We have ways of celebrating the first of May in Berlin. It begins on the 30th April with Walpurgisnacht, (the night of the witches as depicted in Goethe’s Faust) when basically everyone gets dressed up to party. There was a choice of eighteen different concerts across the city with a range of types of music to suit almost every taste.
May Day is still referred to as ‘Workers Day’ and the tradition continues with trade union demonstrations across Germany. The main march here this morning - “Fair not precarious: work for Berlin!” - ending with a rally at the Brandenburg Gate, called for more work and better benefits, while revolutionary demonstrations and live music continued all day in the borough of Kreuzberg.
Perhaps the fact that in Britain we normally have to wait to celebrate until the following Monday has robbed the first of May of its historic significance. But near Rostock in the north of Germany, anti-G8 protestors are taking the opportunity for a ‘dry run’ of their blockade of the 12 kilometre barbed wire fence - which has already been erected around the G8 summit location of Heiligendamm. More than a month before the summit is due to take place, hundreds of women and men are camping near the only entrance, dubbed the new Checkpoint Charlie, and have undergone ‘blockade training.’
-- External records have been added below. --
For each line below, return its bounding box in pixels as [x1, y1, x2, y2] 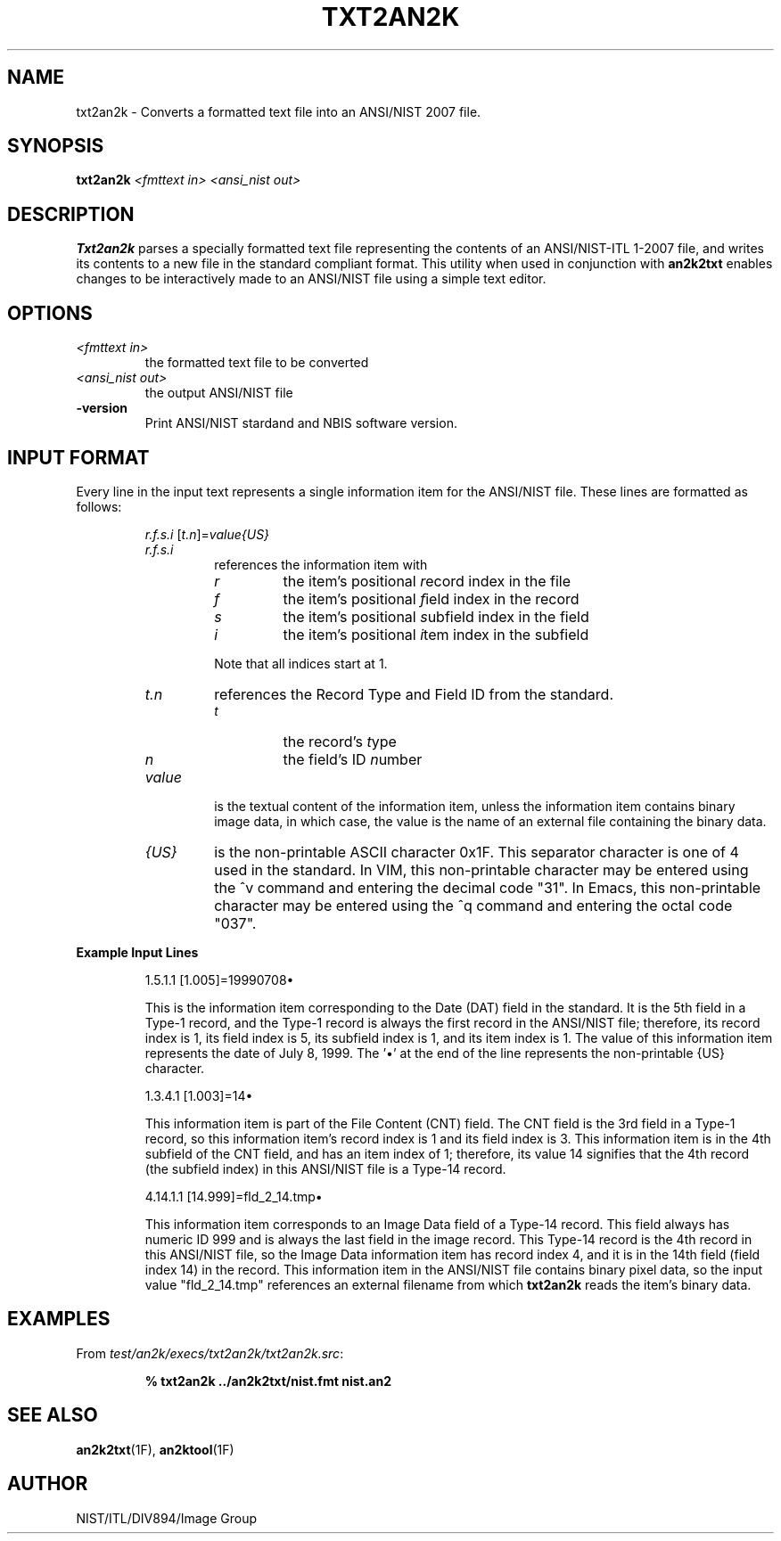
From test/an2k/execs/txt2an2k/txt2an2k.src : [76, 1345, 344, 1361]
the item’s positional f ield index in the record [283, 589, 580, 608]
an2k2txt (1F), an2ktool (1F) [76, 1441, 234, 1457]
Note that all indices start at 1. [214, 655, 388, 671]
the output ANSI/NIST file [144, 385, 293, 401]
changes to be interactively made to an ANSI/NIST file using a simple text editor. [76, 271, 547, 287]
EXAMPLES [7, 1307, 111, 1331]
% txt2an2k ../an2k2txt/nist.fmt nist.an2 [144, 1373, 391, 1389]

According to Der Spiegel this week, both civil society and security forces in Germany have been gearing up to Heiligendamm for 2 years, since Gleneagles. The G8 NGO Platform is predicting 100,000 protesters from around the world. Meanwhile a total of 16,000 police are mobilised to secure the fence and another 11,000 military to patrol the coastal security cordon. Given the official cost of the 3 day summit (100 million euros) and six months’ disruption to local life, the inhabitants of Rostock, which is one of the poorest areas in Germany with a rate of high unemployment, are not surprisingly quite sympathetic to the protestors’ cause.